ファスティング(断食)中の運動は安全?是非知っていただきたいこと

9月 6 2019

著者:リサ・ペイン、CPT(公認パーソナルトレーナー)

できる限り速い脂肪減少を目指してトレーニングを最適化する最良の方法が求められる中、多くの人が注目するのがファスティング(断食)中の運動、すなわちインターミッテント・ファスティング(断続的断食)。提案される減量促進や運動能力の向上などの潜在的な健康効果で、ファスティング中の運動は大きな関心を集めています。ただ実際に、夜間の休息後、つまり前夜の夕食から10〜14時間の絶食後にトレーニングすることで、運動前に栄養豊富な食事を摂るよりも優れたメリットが得られるのでしょうか? 

ファスティング中の運動のメリットとは?

通常、ファスティング中の運動とは、朝の空腹時に運動を始めることを指します。朝食前に運動すると、グリコーゲンとインスリンの濃度が低下するため、食物からではなく体の脂肪貯蔵からのエネルギー利用が引き起こされることが研究で示唆されています。食物が摂取されると、膵臓がインスリンを産生します。インスリンは、体が炭水化物の糖分(グルコース)をエネルギーとして利用できるように作用するホルモンです。利用されないグルコース(グリコーゲン)は、後で利用できるよう体内に貯蓄されます。運動前の食事を排除するという理論は、エネルギーに変えるために炭水化物を燃焼させることなく、代わりに体内に蓄積された脂肪を利用するため、減量の可能性が高まるというものです。 

ある研究では、活動的な男性12人を対象に、ファスティング状態で運動することで、24時間のエネルギー摂取量がどう減少したかに焦点が当てられました。エネルギー摂取量とは、1日に消費されるカロリー数です。この研究では、カロリー摂取量の減少に加えて、運動中の脂肪酸化が増加したことも示されました。これは、絶食することで、体重減少と体重管理のメリットが得られる可能性があることを示唆しています。 
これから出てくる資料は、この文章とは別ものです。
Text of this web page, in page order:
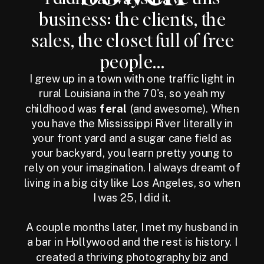
business: the clients, the
sales, the closet full of free
people...
I grew up in a town with one traffic light in
rural Louisiana in the 70's, so yeah my
childhood was feral (and awesome). When
you have the Mississippi River literally in
your front yard and a sugar cane field as
your backyard, you learn pretty young to
rely on your imagination. I always dreamt of
living in a big city like Los Angeles, so when
I was 25, I did it.
A couple months later, I met my husband in
a bar in Hollywood and the rest is history. I
created a thriving photography biz and
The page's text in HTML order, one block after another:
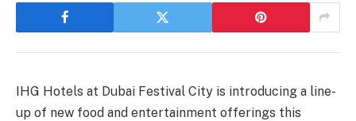
IHG Hotels at Dubai Festival City is introducing a line-
up of new food and entertainment offerings this
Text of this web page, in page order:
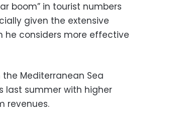
boom” in tourist numbers
given the extensive
he considers more effective
Mediterranean Sea
last summer with higher
revenues.
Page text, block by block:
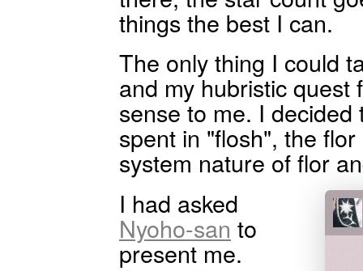
things the best I can.
The only thing I could
and my hubristic
sense to me. I
spent in "flosh", the
system nature of flor
I had asked
Nyoho-san to
present me.
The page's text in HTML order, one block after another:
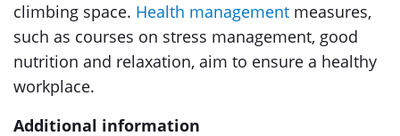
climbing space. Health management measures,
such as courses on stress management, good
nutrition and relaxation, aim to ensure a healthy
workplace.
Additional information
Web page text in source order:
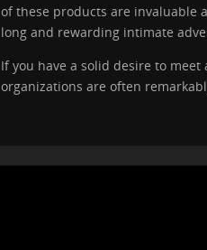
of these products are invaluable
long and rewarding intimate
If you have a solid desire to
organizations are often
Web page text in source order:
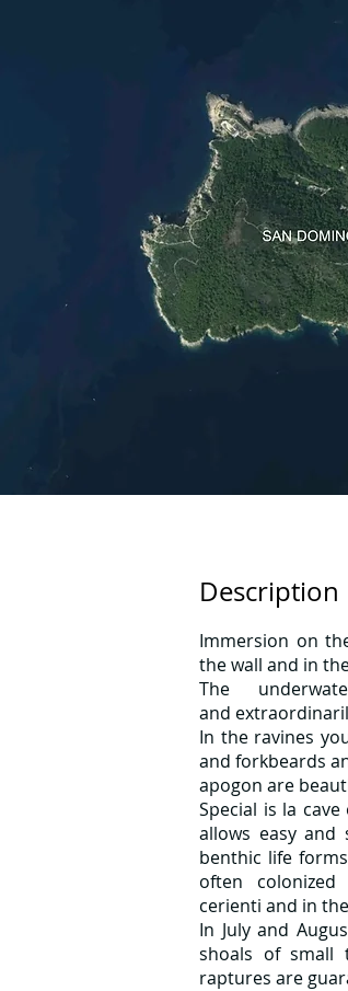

別の研究では、ファスティング中の持久運動の有益な代謝適応に焦点が当てられています。この研究では、若い男性20人が2つのグループに分けられました。1群は絶食中で、もう1群は等カロリーの炭水化物が豊富な食事を摂取したものです。6週間の持久トレーニングプログラム内で、絶食群は運動強度を増加させることができた他、運動誘発性の筋細胞内脂肪の分解を促進しつつ、筋酸化能力の上昇においても、摂食群より高い効果が見られました。これは、運動中の筋肉のエネルギー利用に大変重要です。

運動前のファスティング実践のデメリットとは? 

長時間栄養を摂らずに運動をすると、体にかかるストレスが増加し、エネルギー出力の低下も考えられることから、健康上のリスクにつながる可能性があります。健康的な運動前の食事や軽食を摂取しないと、体は、いわゆる栄養負債の状態に置かれます。それが、めまい、脱力感、疲労の他、失神発作にまでつながる場合もあります。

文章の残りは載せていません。